A quick post here reflecting on a great solution presented by one of my AP Calculus BC kiddos. They had their first assessment on Friday. At this point, we are doing a quick and deep review of last year’s work. In our school, BC students have already completed AP Calculus AB and we spend this year digging deep and moving into the BC only topics. So, one of the questions I posed was in two parts:
- For what value(s) of x is x^10< x^6
- For what value(s) of x is x^7 < x^3
This, by the way, was a non-calculator assessment. I will be writing soon about my wavering on this issue. One of my students presented the following work:
- x^10 < x^6 becomes x^4 < 1 and this is true whenever |x| < 1 (other than x = 0) so the intervals are (-1, 0) and (0, 1)
- x^7 < x^3 becomes x^7 – x^3 < 0 which becomes x^3 (x^4 – 1) < 0 since x^3 < 0 for all x < 0 we need x^4 – 1 to be positive. This is true when 1 < |x|. So, the overlap here is x < – 1. If x^4 – 1 is negative while x^3 is positive, then 0 < x < 1.

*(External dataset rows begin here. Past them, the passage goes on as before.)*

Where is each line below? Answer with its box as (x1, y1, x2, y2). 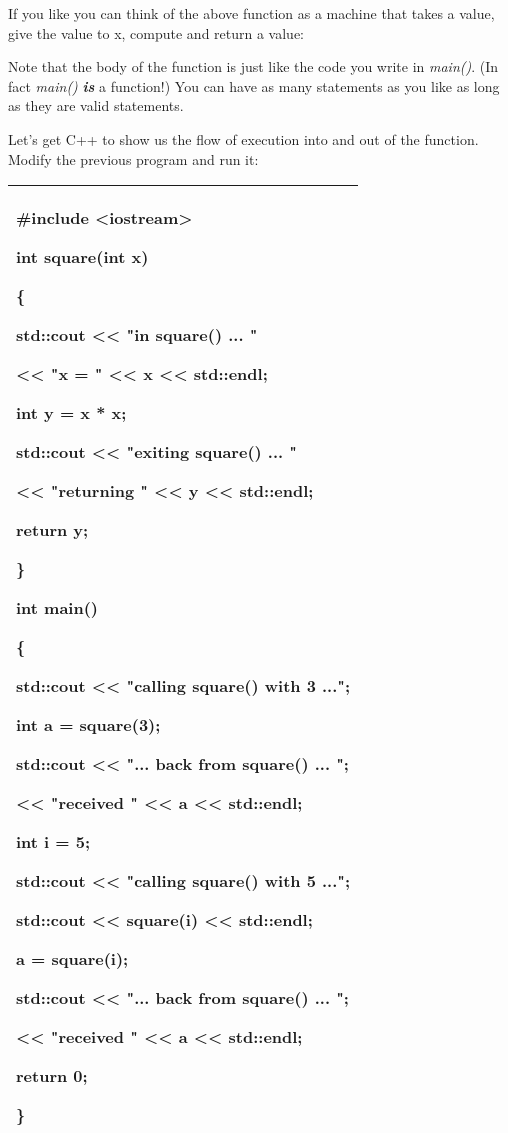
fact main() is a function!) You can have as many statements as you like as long (8, 75, 500, 96)
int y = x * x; (16, 401, 127, 425)
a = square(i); (16, 947, 129, 971)
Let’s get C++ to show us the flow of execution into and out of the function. (8, 128, 479, 149)
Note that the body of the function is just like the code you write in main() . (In (8, 56, 499, 77)
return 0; (16, 1064, 88, 1088)
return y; (16, 518, 89, 542)
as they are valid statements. (8, 95, 184, 116)

What knocked me out here was that he divided in one case (when it was safe with even powers) while he subtracted in the other case with odd powers. Now, I have not had the opportunity to ask him about this yet, but I have to imagine that this was not just luck. I think he had some instinct, and I want to gauge how conscious this instinct is, that there is a problem with dividing by x^3 which can, of course be negative. I get to labor on labor day, we have classes here on this holiday, so I will quiz him a bit about this. I’ll report back.
Thanks to Sam Shah for catching a mistake in my earlier version of this post!